Compared to the sleeping states, the awake brain in the zebrafish was very noisy, with chaotically flashing neurons, Leung says.

A sleepy common ancestor

For many organisms, environmental factors like temperature influence the duration and intensity of sleeping—humans sleep longer in cooler temperatures, for instance. Mammals have to thermoregulate, adjusting their own body temperatures to stay warm or to cool off, and thermoregulation has long been associated with sleep. But because the zebrafish sleep state is similar to ours, it suggests this type of sleep existed before the rise of thermoregulation, the team argues.

However, it’s hard to relate the results of this study to mammals, because there is so much evolutionary time between them and fish, says Jerry Siegel, a sleep scientist at University of California in Los Angeles. Sleep is almost ubiquitous among animals, he acknowledges, but it varies a lot in mammals.
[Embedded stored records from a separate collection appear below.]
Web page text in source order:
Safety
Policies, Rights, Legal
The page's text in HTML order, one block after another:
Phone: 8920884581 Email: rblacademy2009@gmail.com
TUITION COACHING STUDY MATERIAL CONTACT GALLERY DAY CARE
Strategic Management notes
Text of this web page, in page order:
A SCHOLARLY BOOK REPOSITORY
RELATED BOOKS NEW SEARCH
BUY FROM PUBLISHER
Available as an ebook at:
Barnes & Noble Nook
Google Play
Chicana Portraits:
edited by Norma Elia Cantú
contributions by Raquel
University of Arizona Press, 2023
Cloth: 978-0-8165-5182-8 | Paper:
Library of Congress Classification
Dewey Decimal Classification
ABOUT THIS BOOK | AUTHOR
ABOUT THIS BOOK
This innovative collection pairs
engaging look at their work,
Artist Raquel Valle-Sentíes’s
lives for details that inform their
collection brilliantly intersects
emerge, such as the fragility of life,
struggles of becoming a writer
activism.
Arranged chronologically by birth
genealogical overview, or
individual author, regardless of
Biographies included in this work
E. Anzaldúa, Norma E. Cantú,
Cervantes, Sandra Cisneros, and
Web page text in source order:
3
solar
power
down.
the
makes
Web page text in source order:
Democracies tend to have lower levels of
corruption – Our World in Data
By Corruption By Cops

“You can’t just say sleep is sleep,” he says. Just among mammals, the amount of sleep required ranges from three to 20 hours a day. REM sleep can be non-existent, as it is in many cetaceans. Or it may constitute a large portion of sleep, lasting up to 8 hours in mammals like the platypus.
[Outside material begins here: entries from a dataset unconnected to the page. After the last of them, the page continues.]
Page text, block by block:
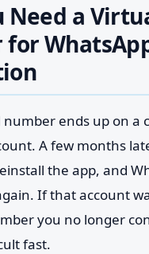
Need a
number ends up on a
A few months
the app, and
If that account
you no longer
fast.
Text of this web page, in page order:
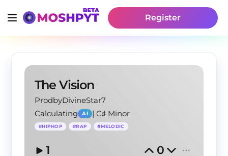
Register
The Vision
ProdbyDivineStar7
Calculating
AI | C♯ Minor
#HIPHOP #RAP #MELODIC
1 0
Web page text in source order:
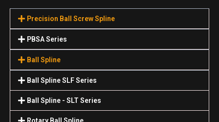
Precision Ball Screw Spline
PBSA Series
Ball Spline
Ball Spline SLF Series
Ball Spline - SLT Series
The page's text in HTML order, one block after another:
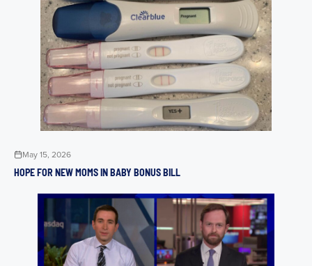
May 15, 2026
HOPE FOR NEW MOMS IN BABY BONUS BILL
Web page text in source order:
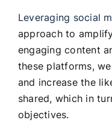
Leveraging social
approach to
engaging content
these platforms,
and increase the
shared, which in
objectives.
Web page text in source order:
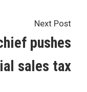
Next PostNext
pushes
sales tax
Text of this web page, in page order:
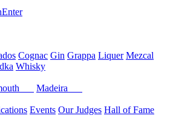
Enter
Cognac Gin Grappa Liquer Mezcal
Whisky
Madeira
Events Our Judges Hall of Fame
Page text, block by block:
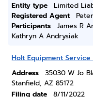
Entity type
Limited
Registered Agent
Participants
James R
Kathryn A Andrysiak
Holt Equipment Service
Address
35030 W Jo
Stanfield, AZ 85172
Filing date
8/11/2022
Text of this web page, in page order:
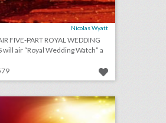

In addition, the sleep signatures were found in very young fish, Siegel says, and these results don’t necessarily apply to adults. Across the animal kingdom, infants sleep differently from their parents.

The future of sleep?

Other experts are more optimistic, especially about the techniques used in the paper. The neural signatures “didn’t have to be there in fish, but he found them,” says Paul Shaw, a sleep scientist at Washington University in Saint Louis who was not part of the study. “I do think it’s surprising. It’s super cool!”

Shaw and others specifically praise the detailed imaging used to watch sleep happen on such a scale.

“Seeing is believing, and that’s what I really like about this technology,” Shaw says. “You don’t have to infer sleep [in this study].”

The advance could be particularly valuable for health professionals seeking to design new drugs to combat the growing epidemic of sleep deprivation in many countries. Better sleep-enhancing drugs could provide some relief for people who struggle to drift off. By implementing these techniques in the future, we can potentially better screen drugs to see if they activate the right cells, so that patients wake up feeling refreshed, Leung says.

“That you can see the individual neurons in a live animal, and watch how it responds to different drugs, is incredible,” Franken says. “This is a big advancement.”